In Deutschland aktuell noch nicht verfügbar – aber wohl recht bald – ist die KI-gestützte Motiverkennung. Damit sagt einem die Foto-App auf Wunsch, was für eine Blume oder Haustierrasse man gerade abgelichtet hat und um welche Sehenswürdigkeit oder um welches Kunstwerk auf dem Bild es sich handelt. Man kann sich leicht vorstellen, dass diese Liste der Möglichkeiten in Zukunft um alles erweitert wird, was sich online mit Nachschlagewerken wie der Wikipedia abgleichen lässt.
Außerdem wurde die Personenerkennung verbessert und man kann jetzt falsche Zuordnungen einfacher korrigieren.
iPhone 13 Pro: Neue Objektive
Vorab etwas Wichtiges für alle, die sich fragen: Soll es ein iPhone 13 Pro oder ein iPhone 13 Pro Max sein? Während es bei der 12er Version noch gravierende Unterschiede bei den Modellen hinsichtlich der Kameraausstattung gab, so ist jetzt der einzige Unterschied die Größe und die Akkukapazität.
Das Super-Weitwinkel: 13mm (KB-Äquivalent)
Im iPhone 13 Pro ist ein Superweitwinkel verbaut, das im Gegensatz zu den Vorgängern drei Vorzüge aufweist: Erstens handelt es sich um ein Autofokus-Objektiv, statt des Fixfokus-Objektivs zuvor. Zweitens ist es lichtempfindlicher (Blende f/1.8 statt f/2.4) und drittens ermöglicht es im neuen Makromodus, sich einem Motiv auf bis zu zwei Zentimeter zu nähern. Leider verzerrt es an den Rändern immer noch extrem.
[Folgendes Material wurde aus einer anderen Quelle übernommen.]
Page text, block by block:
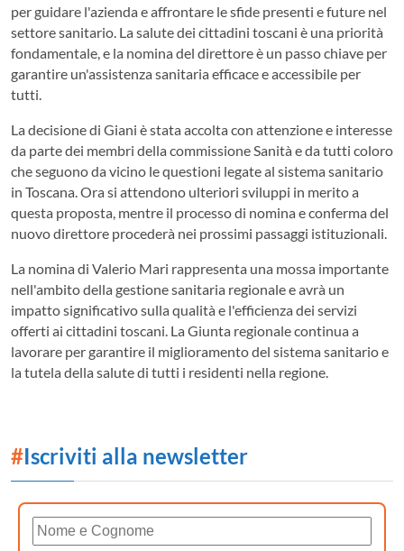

So sehr, dass man sich fragt, ob nicht etwas weniger Weitwinkel, also zum Beispiel 15mm, oder zumindest eine bessere Verzerrungskorrektur die Nutzbarkeit dieses Objektivs merklich erhöhen könnten – auch wenn der marketingwirksame Zoomfaktor darunter leidet.
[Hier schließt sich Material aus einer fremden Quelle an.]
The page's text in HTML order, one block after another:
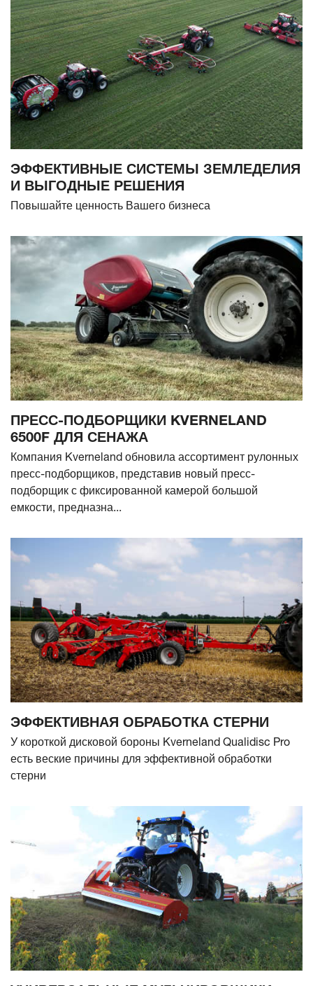
ЭФФЕКТИВНЫЕ СИСТЕМЫ ЗЕМЛЕДЕЛИЯ
И ВЫГОДНЫЕ РЕШЕНИЯ
Повышайте ценность Вашего бизнеса
ПРЕСС-ПОДБОРЩИКИ KVERNELAND
6500F ДЛЯ СЕНАЖА
Компания Kverneland обновила ассортимент рулонных
пресс-подборщиков, представив новый пресс-
подборщик с фиксированной камерой большой
емкости, предназна...
ЭФФЕКТИВНАЯ ОБРАБОТКА СТЕРНИ
У короткой дисковой бороны Kverneland Qualidisc Pro
есть веские причины для эффективной обработки
стерни

Das „nomale“ Weitwinkel: 26mm (KB-Äquivalent)
Dieses Objektiv ist mit f/1.5 etwas lichtstärker als die Modelle in den älteren iPhones (11: f/1.8; 12: f/1.6). Ansonsten hat sich hier hardwareseitig scheinbar nichts weiter verbessert. Allerdings kann man es jetzt auch im Porträtmodus der Foto-App benutzen, was zuvor einzig der Telebrennweite vorbehalten war.
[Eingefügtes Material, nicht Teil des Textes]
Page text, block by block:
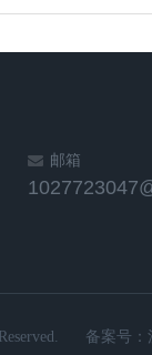
邮箱
备案号：

Das Tele: 77mm (KB-Äquivalent)
Ist ebenfalls gänzlich neu, aber mit Blende f/2.8 lichtschwächer als seine beiden Vorgänger (11: f/2.0; 12: f/2.2) Allerdings unterscheiden sich auch die Brennweiten der drei Teleobjektive. Während das iPhone 11 Pro, das 11 Pro Max und das 12 Pro mit einem 52mm-„Tele“ auskommen mussten, bot das Tele des 12 Pro Max bereits 65 Millimeter Brennweite. Die 77mm des 13 Pro verlängern den optischen Zoombereich des Systems nun von 5× auf 6×. Ein Vorzug ohne Frage. Hingegen sind die 77mm im Porträtmodus etwas unpraktischer, weil man bei den typischen Gelegenheiten für Oberkörpermotive nun etwas mehr Abstand braucht. Aber vielleicht ist das auch nur eine Frage der Gewöhnung oder des persönlichen Geschmacks.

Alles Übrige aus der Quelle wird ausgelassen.